We are thrilled to announce that the Institute of Museum and Library Services has awarded WGBH, on behalf of the American Archive of Public Broadcasting, a National Leadership Grant for a project titled “Improving Access to Time-Based Media through Crowdsourcing and Machine Learning.”
Together, WGBH and Pop Up Archive plan to address the challenges faced by many libraries and archives trying to provide better access to their media collections through online discoverability. This 30-month project will combine technological and social approaches for metadata creation by leveraging scalable computation and engaging the public to improve access through crowdsourcing games for time-based media. The project will support several related areas of research and testing, including: speech-to-text and audio analysis tools to transcribe and analyze almost 40,000 hours of digital audio from the American Archive of Public Broadcasting; develop open source web-based tools to improve transcripts and descriptive data by engaging the public in a crowdsourced, participatory cataloging project; and create and distribute data sets to provide a public database of audiovisual metadata for use by other projects.
Our research questions are: How can crowdsourced improvements to machine-generated transcripts and tags increase the quality of descriptive metadata and enhance search engine discoverability for audiovisual content? How can a range of web-based games create news points of access and engage the public engagement with time-based media through crowdsource tools? What qualitative attributes of audiovisual public media content (such as speaker identities, emotion, and tone) can be successfully identified with spectral analysis tools, and how can feeding crowdsourced improvements back into audio analysis tools improve their future output and create training data that can be publicly disseminated to help describe other audiovisual collections at scale?

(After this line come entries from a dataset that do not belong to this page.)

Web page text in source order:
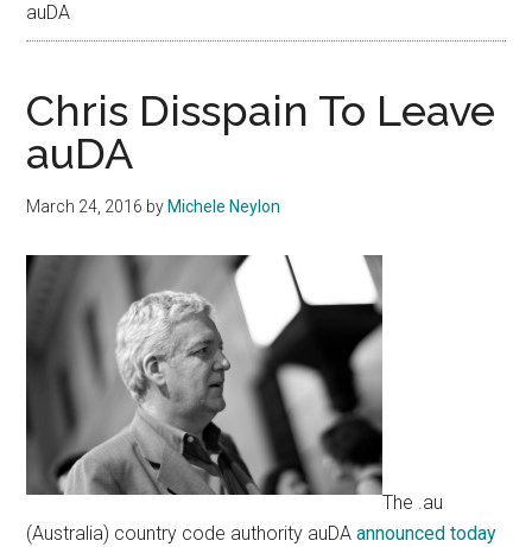
auDA
Chris Disspain To Leave
auDA
March 24, 2016 by Michele Neylon
The .au
(Australia) country code authority auDAannounced today

This project will use content from the AAPB to answer our questions. The project will fund 1) audio analysis tools – development and use of speech-to-text and audio analysis tools to create transcripts and qualitative waveform analysis for almost 40,000 hours of AAPB digital files (and participating stations can definitely receive copies of their own transcripts!); 2) metadata games – development of open-source web-based tools to improve transcripts and descriptive data by engaging the public in a crowd sourced, participatory cataloging project; 3) evaluating access – a measurement of improved access to media files from crowd sourced data; 4) sharing tools – open-source code release for tools developed over the course of the grant, and 5) teaching data set– the publication of initial and improved data sets to ‘teach’ tools and provide a public database of audiovisual metadata (audio fingerprint) for use by other projects working to create access to audiovisual material.

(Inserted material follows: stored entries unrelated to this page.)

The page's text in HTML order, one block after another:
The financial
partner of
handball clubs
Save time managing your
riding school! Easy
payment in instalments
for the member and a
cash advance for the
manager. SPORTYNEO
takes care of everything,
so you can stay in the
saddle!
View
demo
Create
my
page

The 2014 National Digital Stewardship Agenda includes, “Engage and encourage relationships between private/commercial and heritage organizations to collaborate on the development of standards and workflows that will ensure long-term access to our recorded and moving image heritage.” These partnerships are critical in order to move the needle of audiovisual access issues of national significance. The AAPB and Pop Up Archive are eager to continue building such a relationship so that the innovations in technology, workflows, and data analysis advanced by the private sector are fully and sustainably leveraged for U.S. public media and cultural heritage organizations.